====== Data records ======
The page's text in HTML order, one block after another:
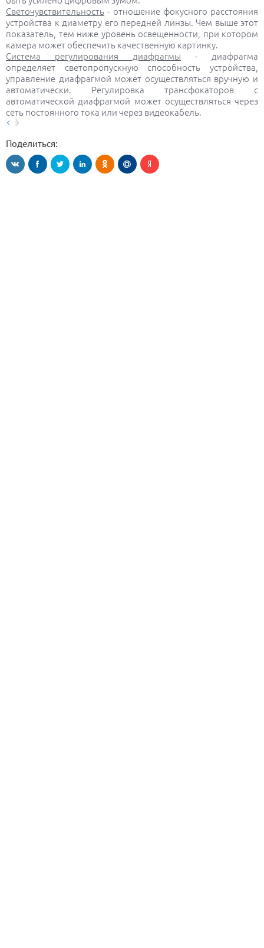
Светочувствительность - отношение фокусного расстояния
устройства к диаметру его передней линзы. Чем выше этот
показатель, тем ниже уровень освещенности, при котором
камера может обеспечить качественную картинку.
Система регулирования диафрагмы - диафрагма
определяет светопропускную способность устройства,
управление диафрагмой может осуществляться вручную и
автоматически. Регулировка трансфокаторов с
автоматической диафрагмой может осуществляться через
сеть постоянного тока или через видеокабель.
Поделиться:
======
:: Problem details ::
Your task is to collect every line above that contains the word "осуществляться".

:: Exercise response ::
управление диафрагмой может осуществляться вручную и
автоматической диафрагмой может осуществляться через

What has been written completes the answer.